Gabriële. Un magnifique prénom. Une orthographe qui sort de la norme et vous accroche l’oeil autant que la couverture du livre. Un hors-normes qui sied parfaitement bien à celle qui le porte ! Gabriële est une jeune femme presque sans foi ni loi, au début. Elle fait ce qu’elle veut faire : de la musique. Quitte à forcer les portes. Elle se fiche bien de ce que l’on pense d’elle, en cette fin de siècle décadent (XIXe), pour attraper l’autre et vouloir y faire émerger des idées nouvelles en matière artistique. Elle est intelligente et a un caractère bien trempé. Il en faut. Le siècle est un chouïa mysogine et entrer au conservatoire pour y faire carrière est à peu près quelque chose d’impensable ! Pourtant elle va y arriver.
Cependant, elle ne s’attend sans doute pas du tout à ce qu’il va lui arriver, avec ses idées bien arrêtées. Se marier Fonder et avoir des mômes , non merci ! Quelle entrave !
Pourtant, sur le chemin de sa vie, elle va croiser un certain Francis Picabia. Assez sûr de lui le gars. Pas trop du genre modeste. Gabriële laisse tout tomber pour lui. La fusion des esprits, vous voyez…. Pour lui, elle sera tout : sa muse, sa tête pensante, sa machine à idées, la mère de ses enfants, son épouse, et presque sa mère quand il ne va pas bien, ce petit biquet !
Claire et Anne Berest ont longtemps ignoré leur lien de parenté avec ce couple. Leur mère ne leur parlait jamais d’elle, la mère de son père. La raison est donnée dans le livre. J’imagine que ce fut un choc et une surprise. Elles ont mené l’enquête pour remettre Gabriële sur le devant de la scène, la faire sortir de l’ombre de son illustre mari.

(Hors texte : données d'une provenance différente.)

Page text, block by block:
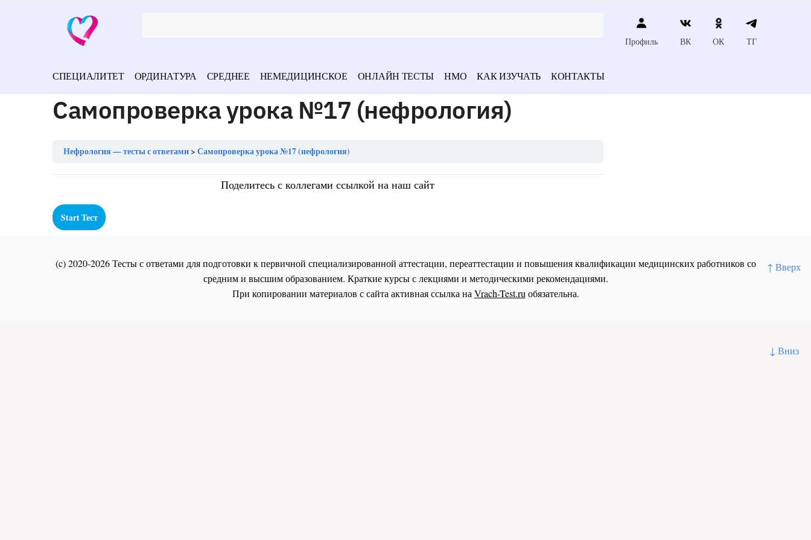
↑ Вверх
↓ Вниз
Профиль ВК ОК ТГ
СПЕЦИАЛИТЕТ ОРДИНАТУРА СРЕДНЕЕ НЕМЕДИЦИНСКОЕ ОНЛАЙН ТЕСТЫ НМО КАК ИЗУЧАТЬ КОНТАКТЫ
Самопроверка урока №17 (нефрология)
Нефрология — тесты с ответами Самопроверка урока №17 (нефрология)
Поделитесь с коллегами ссылкой на наш сайт
(c) 2020-2026 Тесты с ответами для подготовки к первичной специализированной аттестации, переаттестации и повышения квалификации медицинских работников со
средним и высшим образованием. Краткие курсы с лекциями и методическими рекомендациями.
При копировании материалов с сайта активная ссылка на Vrach-Test.ru обязательна.
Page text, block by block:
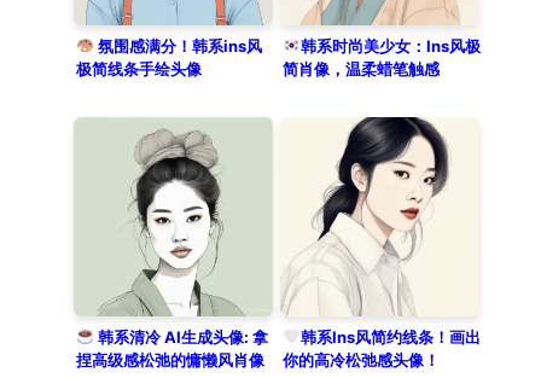
氛围感满分！韩系ins风
极简线条手绘头像
韩系时尚美少女：Ins风极
简肖像，温柔蜡笔触感
韩系清冷 AI生成头像: 拿
捏高级感松弛的慵懒风肖像
韩系Ins风简约线条！画出
你的高冷松弛感头像！

C’est un récit très fouillé, la documentation est importante. C’est une histoire également magnifiquement écrite. Nous sommes immergés dans l’ambiance artistique des années 1910, notamment le « chaudron » cubiste. Nous croisons de nombreux artistes connus : Apollinaire, Duchamp, en particulier qui vont former une bande de potes (et même un peu plus, n’est-ce pas mon cher Marcel)… J’ai apprécié cette dimension intéressante.

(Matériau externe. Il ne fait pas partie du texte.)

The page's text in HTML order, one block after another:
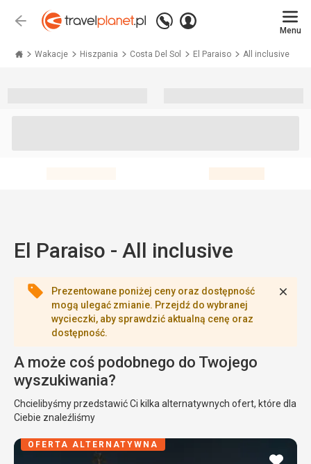
Wstecz
Zadzwoń
+48 71 771 76 55
Zaloguj
Menu
Wakacje Hiszpania Costa Del Sol El Paraiso All inclusive
El Paraiso - All inclusive
Prezentowane poniżej ceny oraz dostępność
mogą ulegać zmianie. Przejdź do wybranej
wycieczki, aby sprawdzić aktualną cenę oraz
dostępność.
A może coś podobnego do Twojego
wyszukiwania?
Chcielibyśmy przedstawić Ci kilka alternatywnych ofert, które dla
Ciebie znaleźliśmy
dodaj
OFERTA ALTERNATYWNA

Quant à Picabia lui-même : horripilant à mon goût. Maniaco- dépressif. Difficile à vivre, c’est le moins qu’on puisse dire. Gabriële est également une femme étrange, paradoxale. Pas vraiment une femme aimante envers ses enfants. Pas qu’elle les déteste, mais ce sont un peu des êtres qu’elle regarde de loin, un peu perplexe, si on peut dire. Du genre « mais qu’est-ce que c’est que ces choses ? » L’art et ses questionnements passaient avant.

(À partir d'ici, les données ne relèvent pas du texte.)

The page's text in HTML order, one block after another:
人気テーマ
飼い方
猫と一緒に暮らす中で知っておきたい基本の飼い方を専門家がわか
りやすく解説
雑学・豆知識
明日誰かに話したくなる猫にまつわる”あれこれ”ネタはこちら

Un récit qui m’a globalement plu. Pourtant, comme pour Rien n’est noir de Claire Berest, je me suis parfois perdue dans les méandres de quelques longueurs. A mon humble avis, le livre aurait gagné à être plus court. La jolie plume et l’aspect documentaire en font tout de même un beau livre qu’on n’oublie pas tout de suite une fois fermé !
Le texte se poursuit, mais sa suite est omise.